-- Exercise objective --
Say how many lines of the listing below include the string "dieta" and add nothing else.

-- The data --
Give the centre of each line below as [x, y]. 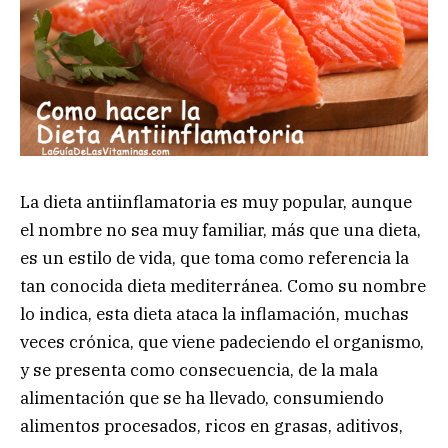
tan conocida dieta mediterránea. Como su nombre [223, 285]
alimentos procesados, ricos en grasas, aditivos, [211, 425]
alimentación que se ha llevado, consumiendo [202, 397]
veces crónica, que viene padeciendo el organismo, [222, 341]
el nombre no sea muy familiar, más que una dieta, [220, 229]
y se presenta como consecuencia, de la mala [199, 369]
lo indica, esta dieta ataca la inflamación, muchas [214, 313]
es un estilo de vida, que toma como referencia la [214, 257]

-- Answer space --
3